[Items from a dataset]
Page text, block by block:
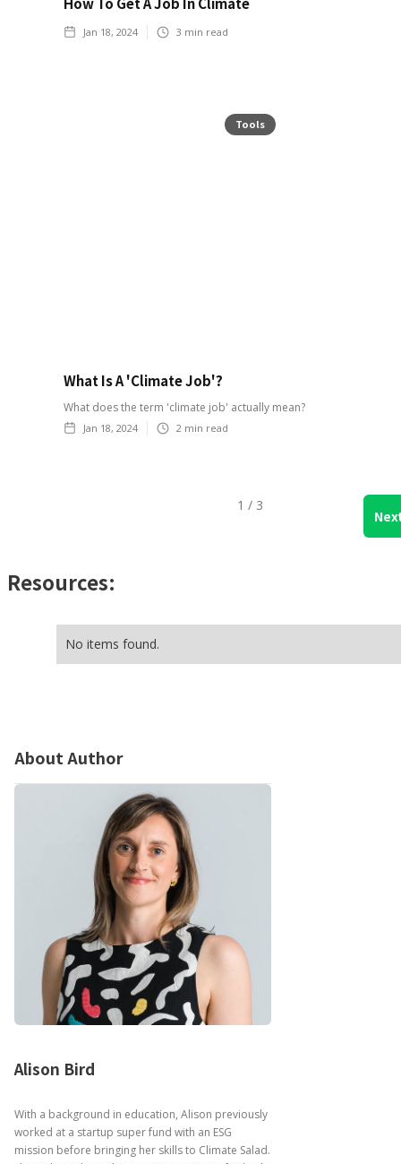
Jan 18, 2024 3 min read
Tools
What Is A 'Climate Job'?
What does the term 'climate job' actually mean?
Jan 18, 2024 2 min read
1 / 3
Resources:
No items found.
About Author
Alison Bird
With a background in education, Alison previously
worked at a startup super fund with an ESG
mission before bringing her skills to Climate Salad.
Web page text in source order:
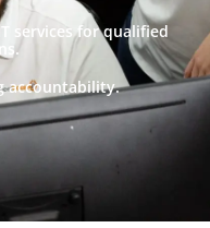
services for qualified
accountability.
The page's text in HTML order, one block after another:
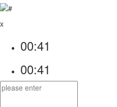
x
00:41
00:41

→ **TASK DESCRIPTION**
Give back the records word for word, without their pictures.

→ **REPLY TO THE TASK**
Page text, block by block:
Jan 18, 2024 3 min read
Tools
What Is A 'Climate Job'?
What does the term 'climate job' actually mean?
Jan 18, 2024 2 min read
1 / 3
Resources:
No items found.
About Author
Alison Bird
With a background in education, Alison previously
worked at a startup super fund with an ESG
mission before bringing her skills to Climate Salad.
Web page text in source order:
services for qualified
accountability.
The page's text in HTML order, one block after another:
x
00:41
00:41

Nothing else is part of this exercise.